PROTECTING AMERICAN STREETS:
Law Enforcement Information Sharing is Key!

01/07/04

Criminal Justice Information Services LogoThis is not a new concept. In fact, using technology to facilitate information sharing among federal, state, and local agencies isn't a new concept either. Thirty-six years ago this month, the National Crime Information Center (NCIC) became operational -- a comprehensive pool of criminal data that could be accessed through wired computers by law enforcement agencies across the country...and eventually from patrol cars and by mobile officers, too, so that a police officer could stop a speeder, find out if he or she was also wanted in another state for murder, and make an arrest on the spot.

How'd NCIC come about? Teamwork. Working with the International Association of Chiefs of Police , the FBI created an advisory group of state and local police to develop nationwide standards... and consulted with the Commerce Department to build an effective telecommunications system.

By January 1967, the system was up and running on 15 state and city computers that were tied into the FBI's central computer in Washington, DC -- which at that time contained 95,000 records on things like stolen autos, stolen license plates, stolen/missing guns, and wanted persons/fugitives. That year, NCIC processed 2 million transactions.

Almost as exciting as Edison and the first telephone. It was May 1967 when a New York City police officer, suspicious of a parked car, radioed in a request for an NCIC search of the license plate.
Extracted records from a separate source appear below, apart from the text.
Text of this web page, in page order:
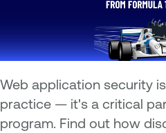
Web application security
practice — it's a critical
program. Find out how
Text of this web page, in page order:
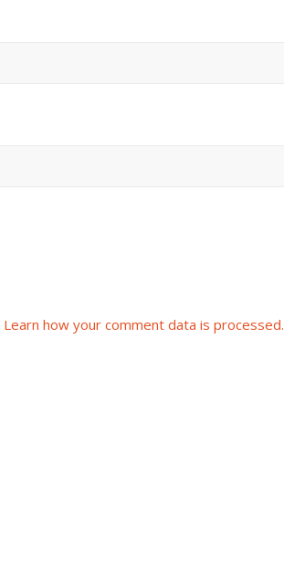
Learn how your comment data is processed.
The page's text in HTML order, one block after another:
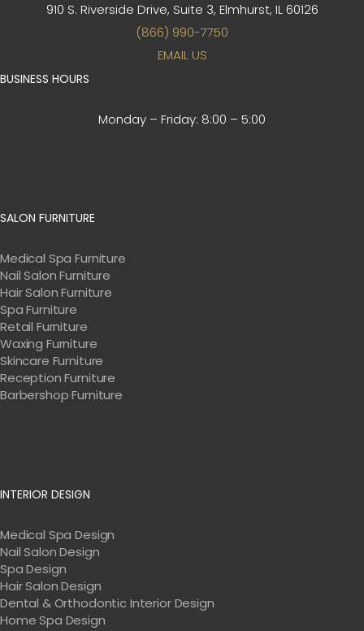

Within 90 seconds, he was informed that the car had been stolen a month earlier in Boston. His reaction? We got a report that the patrolman exclaimed, "It works! It works!"

What's NCIC look like today? Huge. It contains over 52 MILLION records and is connected in a cooperative network to over 94,000 law enforcement agency computers in the U.S. and Canada. It now includes information in a number of different areas: property of course (things like stolen vehicles... but also stolen securities); persons (including those who have been convicted of a crime, foreign fugitives from Canadian and INTERPOL files, immigration violators, missing persons, wanted persons, and violent gang/terrorist organization members); and automated criminal history record information in the Interstate Identification Index.

What's the most information that's been shared on any given day? On December 23, 2003, NCIC processed 4,712,643 transactions... with an average response time of .1119 second. Imagine how many times that day a criminal was taken off the street, a person recovered property that had been stolen, a terrorist was stopped from entering the country, an abducted child was found, an innocent person drove away. That's the thing about NCIC: it's all about protecting American streets by sharing criminal information with law enforcement partners.